Vulnerability Details

Refer to the security bulletin(s) listed in the Remediation/Fixes section

Affected Products and Versions

Affected Product(s)	Version(s)
IBM WebSphere Remote Server	8.5, 9.0, 9.1

Remediation/Fixes

IBM strongly recommends addressing the vulnerability now. Refer to the following security bulletins for vulnerability details and information about fixes addressed by IBM Db2 which is shipped with IBM WebSphere Remote Server.

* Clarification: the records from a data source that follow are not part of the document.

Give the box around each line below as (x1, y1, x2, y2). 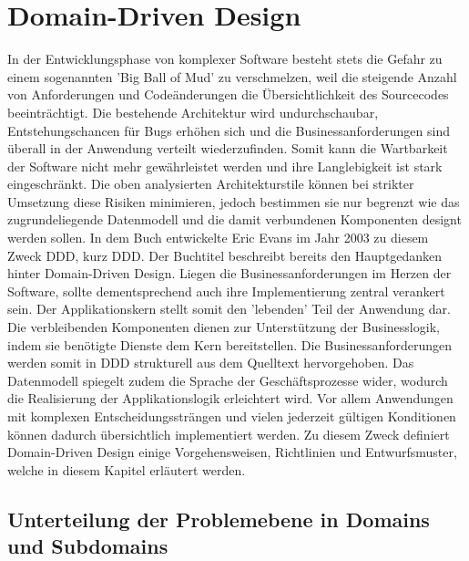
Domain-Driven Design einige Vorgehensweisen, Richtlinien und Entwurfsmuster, (7, 442, 457, 462)
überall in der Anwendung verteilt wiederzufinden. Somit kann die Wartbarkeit (7, 139, 448, 158)
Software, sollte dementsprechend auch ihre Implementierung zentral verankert (7, 281, 445, 300)
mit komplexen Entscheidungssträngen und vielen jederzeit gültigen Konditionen (7, 407, 456, 425)
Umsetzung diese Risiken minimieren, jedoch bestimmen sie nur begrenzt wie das (7, 192, 460, 211)
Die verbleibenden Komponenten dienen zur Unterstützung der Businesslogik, (7, 317, 440, 337)
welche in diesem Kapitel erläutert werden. (7, 460, 246, 479)
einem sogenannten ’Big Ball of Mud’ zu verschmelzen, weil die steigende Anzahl (7, 67, 457, 86)
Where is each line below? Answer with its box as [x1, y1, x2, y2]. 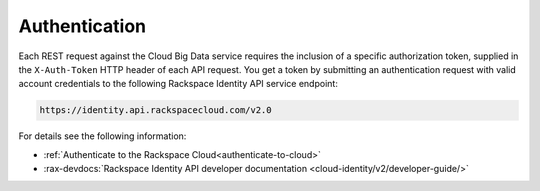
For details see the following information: [18, 130, 187, 142]
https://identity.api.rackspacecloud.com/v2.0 [39, 105, 272, 116]
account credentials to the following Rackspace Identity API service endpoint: [18, 78, 339, 90]
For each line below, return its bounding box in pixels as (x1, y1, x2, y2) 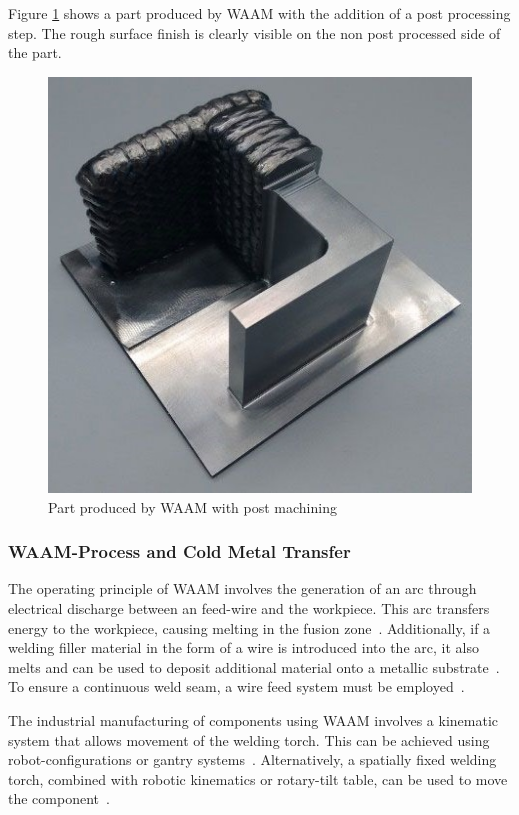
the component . (8, 788, 110, 809)
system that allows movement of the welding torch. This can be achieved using (8, 729, 490, 750)
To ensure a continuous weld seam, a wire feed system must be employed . (8, 676, 465, 697)
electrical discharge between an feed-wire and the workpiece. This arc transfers (8, 597, 490, 618)
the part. (8, 42, 62, 63)
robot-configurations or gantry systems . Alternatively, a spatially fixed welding (8, 749, 497, 770)
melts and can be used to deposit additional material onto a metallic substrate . (8, 656, 500, 677)
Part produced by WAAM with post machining (48, 496, 337, 517)
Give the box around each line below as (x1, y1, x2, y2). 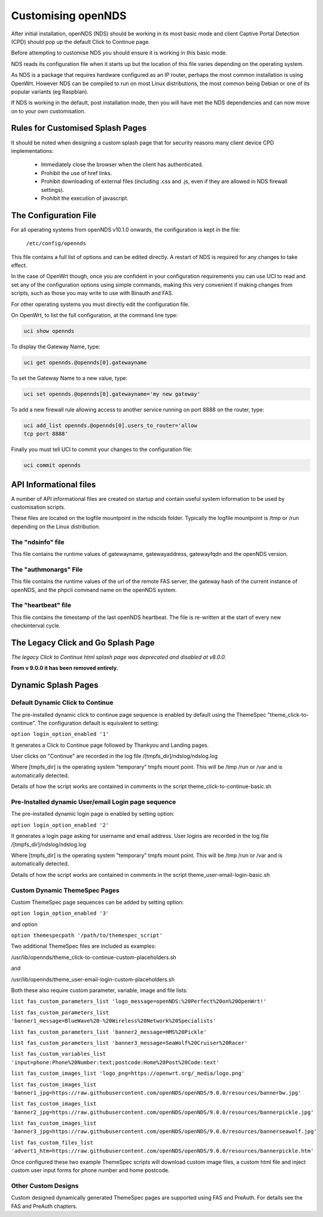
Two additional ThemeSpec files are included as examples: (11, 942, 156, 950)
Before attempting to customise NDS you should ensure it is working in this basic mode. (11, 49, 227, 56)
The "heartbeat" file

Principal Product and Version(s)

|

Affected Supporting Product and Version

|

Affected Supporting Product Security Bulletin

—|—|—

IBM WebSphere Remote Server
8.5, 9.0, 9.1

|

IBM Db2

10.5, 11.1, 11.5

|

IBM® Db2® is vulnerable to privilege escalation with DATAACCESS. (CVE-2023-38003)

IBM WebSphere Remote Server
8.5, 9.0, 9.1

|

IBM Db2

10.5, 11.1, 11.5

|

IBM® Db2® is vulnerable to denial of service with a specially crafted SQL statement. (CVE-2023-38727)

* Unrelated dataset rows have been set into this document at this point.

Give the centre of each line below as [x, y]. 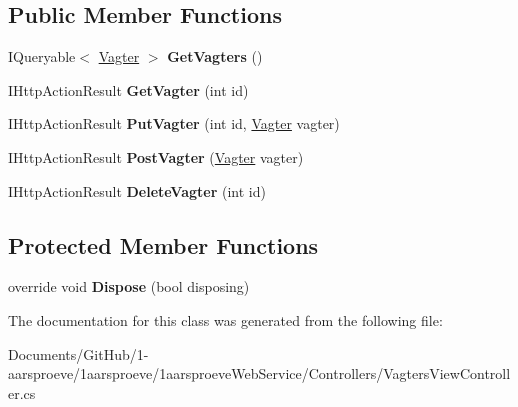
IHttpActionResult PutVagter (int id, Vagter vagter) [174, 123]
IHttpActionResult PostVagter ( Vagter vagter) [156, 156]
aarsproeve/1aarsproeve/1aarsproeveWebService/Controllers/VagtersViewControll [259, 373]
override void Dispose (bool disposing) [129, 286]
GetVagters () [215, 56]
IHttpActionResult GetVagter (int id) [128, 89]
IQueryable [42, 56]
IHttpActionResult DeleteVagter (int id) [137, 190]
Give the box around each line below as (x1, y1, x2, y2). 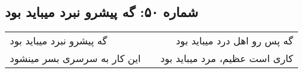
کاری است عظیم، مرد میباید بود (160, 51, 293, 66)
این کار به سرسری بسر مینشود (10, 51, 141, 66)
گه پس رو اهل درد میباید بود (175, 33, 293, 48)
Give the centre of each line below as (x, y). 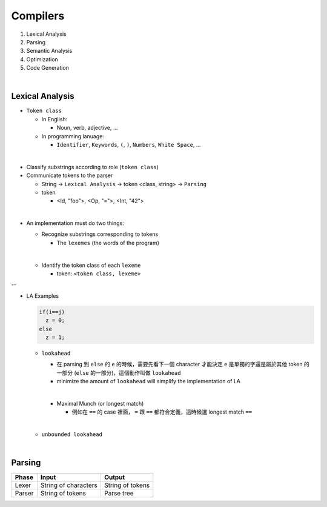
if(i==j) (52, 312)
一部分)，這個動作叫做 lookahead (138, 372)
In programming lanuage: (73, 136)
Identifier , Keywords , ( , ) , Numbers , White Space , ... (129, 144)
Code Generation (48, 68)
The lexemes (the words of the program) (108, 243)
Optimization (42, 59)
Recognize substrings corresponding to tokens (100, 234)
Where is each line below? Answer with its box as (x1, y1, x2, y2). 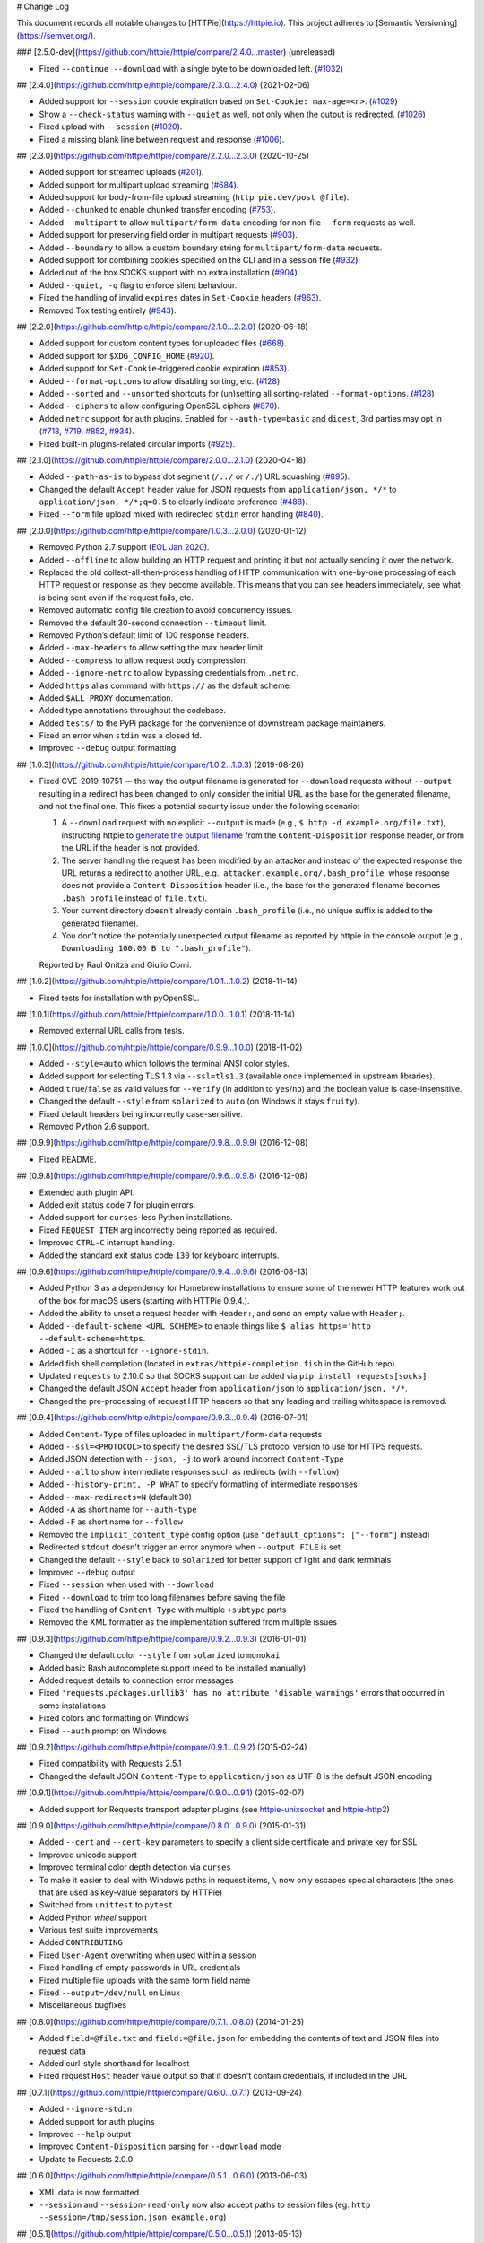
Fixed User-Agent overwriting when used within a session (39, 1950, 257, 1960)
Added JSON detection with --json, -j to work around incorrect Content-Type (39, 1453, 344, 1464)
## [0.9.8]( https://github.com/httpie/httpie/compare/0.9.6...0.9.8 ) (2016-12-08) (16, 1171, 308, 1182)
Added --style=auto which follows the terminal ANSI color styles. (39, 1059, 290, 1069)
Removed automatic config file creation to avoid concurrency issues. (39, 605, 293, 615)
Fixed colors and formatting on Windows (39, 1713, 189, 1724)
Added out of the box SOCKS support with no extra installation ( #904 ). (39, 267, 300, 278)
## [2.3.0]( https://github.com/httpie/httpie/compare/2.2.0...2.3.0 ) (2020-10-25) (16, 150, 309, 161)
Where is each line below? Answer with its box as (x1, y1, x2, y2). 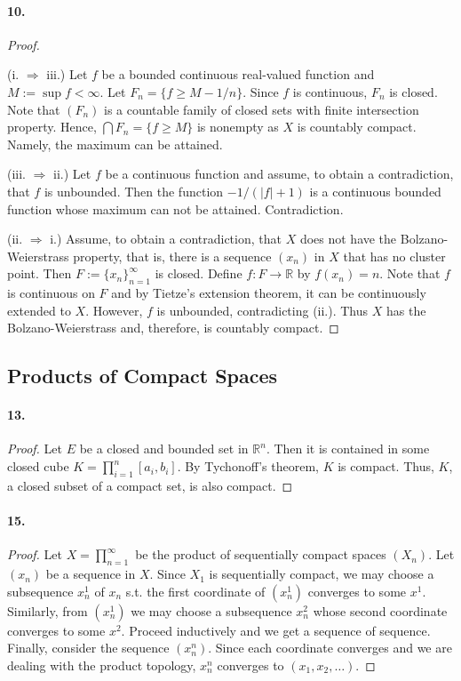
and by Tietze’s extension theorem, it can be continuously (111, 284, 426, 302)
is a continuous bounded (309, 181, 441, 200)
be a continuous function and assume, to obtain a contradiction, (105, 164, 454, 183)
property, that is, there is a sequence (73, 246, 272, 265)
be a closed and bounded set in (79, 439, 249, 458)
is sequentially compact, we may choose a (209, 565, 434, 583)
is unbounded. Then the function (44, 181, 224, 200)
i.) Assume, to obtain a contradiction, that (50, 229, 282, 248)
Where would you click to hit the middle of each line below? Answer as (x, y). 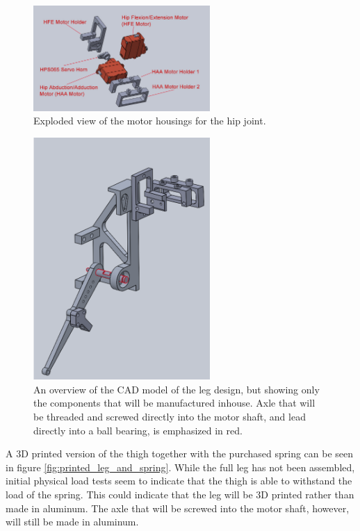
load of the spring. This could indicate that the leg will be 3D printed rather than (180, 494)
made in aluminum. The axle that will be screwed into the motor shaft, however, (178, 508)
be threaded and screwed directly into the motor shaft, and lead (170, 416)
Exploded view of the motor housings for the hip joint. (150, 121)
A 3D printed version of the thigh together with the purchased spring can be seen (180, 454)
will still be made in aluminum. (72, 522)
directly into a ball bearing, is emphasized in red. (138, 430)
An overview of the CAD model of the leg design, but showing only (177, 389)
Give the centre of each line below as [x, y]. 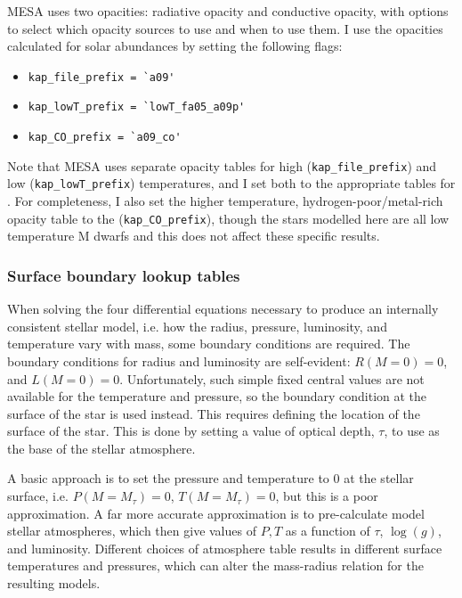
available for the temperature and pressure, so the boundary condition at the [217, 396]
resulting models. [54, 583]
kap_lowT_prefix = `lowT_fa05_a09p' [137, 107]
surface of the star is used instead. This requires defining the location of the [214, 413]
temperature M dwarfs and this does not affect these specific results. [194, 236]
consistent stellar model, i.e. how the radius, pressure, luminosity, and [197, 326]
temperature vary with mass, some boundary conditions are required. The [209, 344]
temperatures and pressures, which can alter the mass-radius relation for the [215, 565]
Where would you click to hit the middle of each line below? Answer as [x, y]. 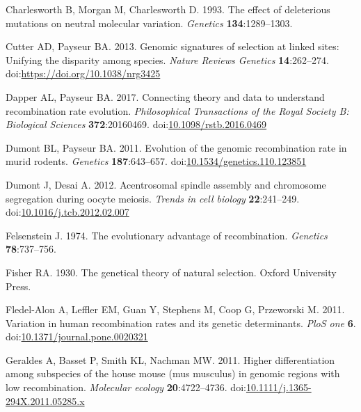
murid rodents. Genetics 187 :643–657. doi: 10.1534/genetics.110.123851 [156, 161]
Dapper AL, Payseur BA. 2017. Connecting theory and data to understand [165, 96]
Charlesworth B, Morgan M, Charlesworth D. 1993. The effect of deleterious [168, 9]
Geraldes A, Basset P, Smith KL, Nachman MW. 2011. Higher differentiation [170, 359]
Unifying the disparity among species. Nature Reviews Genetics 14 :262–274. [167, 60]
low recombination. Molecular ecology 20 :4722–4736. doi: [126, 387]
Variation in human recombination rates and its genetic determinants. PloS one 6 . [181, 323]
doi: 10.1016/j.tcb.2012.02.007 [67, 212]

IBM WebSphere Remote Server
8.5, 9.0, 9.1

|

IBM Db2

10.5, 11.1, 11.5

|

IBM® Db2® is vulnerable to denial of service with a specially crafted RUNSTATS command. (CVE-2023-40687)

IBM WebSphere Remote Server
8.5, 9.0, 9.1

|

IBM Db2

10.5, 11.1, 11.5

|

IBM® Db2® is vulnerable to denial of service under extreme stress conditions. (CVE-2023-40692)

IBM WebSphere Remote Server
8.5, 9.0, 9.1

|

IBM Db2

10.5, 11.1, 11.5

|

IBM® Db2® is affected by multiple vulnerabilities in the open source zlib library.

IBM WebSphere Remote Server
8.5, 9.0, 9.1

|

IBM Db2

10.5, 11.1, 11.5

|

IBM® Db2® is vulnerable to denial of service with a specially crafted query. (CVE-2023-43020)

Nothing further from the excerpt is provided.